The great backpack race
It was directly after lunch that the great Knapsack Challenge was held. This event was cancelled yesterday due to the inclement weather, so a much softer version was held today. A two kilometre flat time trial, finishing with a climb of 500 metres of 7% gradient. The Slim Jims consisted of Shannon, Sambo, Rupert and Matt, who all had up to 20kg of sand in backpacks attached to the shoulders. The Fat Cats were Marto, Watty, Marky T and Tommy Boy, all these lads were close to or over 100kg's. Marto and Watty were given a 45 second headstart and the race was on. The handicap proved too much as Watty crossed the line a clear winner, proving his point that fat is stronger than muscle. Second was Tommy Boy, then Mark T and the first of the dejected Slim Jims was Rupert. It was awesome to watch and the rest of the riders awaited atop the climb and cheered on their chosen hero. The finish resembled a battlefield with the chosen racers collapsed over bike frames and sucking in some big breaths. It was so much fun that it was suggested the Challenge event to Townsville 2014 will be the next rematch.

Launceston here we come
The finish into Launceston was again a very easy 20 kilometres and the amazing thing about todays stage was that we somehow managed to turn a four hour ride into an eight hours journey! Like I said a pretty cruisy day was expected and delivered on one of the nicest sun shiny days we have had all tour. Life does not get more perfect on the bike than what we experienced today. So after eight most memorable days of riding -some good and some very cold and wet memories thrown in there- we returned to our starting point at the Launceston Hotel and we're greeted by our road crew and a huge turnout of Kates family members and the lovely Mary, who is Kevvy's very patient and understanding Wife. Congratulatory hugs were passed all round and the huddle was handed over to the delightful and beautiful Maria Smiddy.

Bikes were hastily packed into their boxes and a little R&R was appreciated prior to our final dinner function tonight.

Beautiful people and amazing journeys
This trip, like all 7in7 and Smiddy journeys is not about proving how good we are at riding a bike. It has, and always will be, a journey about people, very special people like the riders and road crew and the amazing hospitality and generosity of the people that we meet along the way. For the past 24 days and nights my journey has introduced me to many hundreds of these exceptional people and I consider myself extremely lucky to be alive and to appreciate each and every contact. To finish I would just like to make a few observations and memories of the 36 very special people I have had the pleasure of spending the past eight days with.

Lisa, I'll remember for not only being one of the most polite ladies I have ever met but her ability to wear next to nothing in the coldest conditions, while the rest of us are layered up in everything we own. She belongs at the North Pole.

Mick and his newspaper in his back pocket that he carried with him for three weeks, never using it once but happy to share the legend of the old timers who used this method in the 1940's to keep them warm on the descents to anyone that would listen. Also Mick for your caring attitude towards your fellow riders and road crew.

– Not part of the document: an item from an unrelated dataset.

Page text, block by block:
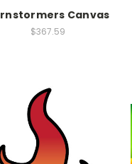
Canvas
$367.59

Clinton it was a huge pleasure to have you join us for a day and you fitted in well with our riding style right from the get go. Nice work mate.

Pete so good to see you ride the last three days of this journey with us mate. There is nothing that you can't do now that you have accomplished finishing the Challenge and a leg of the 7in7.

Mel thank you for spoiling me with special deserts at some of the nighttime dinners. When a desert was not available out would come the mars bars and kit kats. Also for your amazing support and help to make the last two years of 7in7 a reality.

Nat and Paula not only are the only riders who use hankies to blow their nostrils but are two of the most respectful and grateful girls in the peloton. And so bloody strong and determined.

Sambo I will always remember your kindness, politeness, (as long as I don't mistake you for Marto) and your skin coloured face zinc.

Nicole your friendliness and incredible strength on the bike. You have a great season ahead of you in triathlon.

Bryan and your poetic outlook on life and doing the ride for your mum. The pace was at times to high for you but you always got on with the job.

Marky T for asking me if he can do 7in7 in 2014 before this year's event was over. I love how highly you spoke about your love for your partner Cheryl. I love that you got how I feel about my lady Alyssa.

Shannon what a pleasure getting to know you and finding out how much you care about your fellow rider and road crew members. I look forward to more adventures to come.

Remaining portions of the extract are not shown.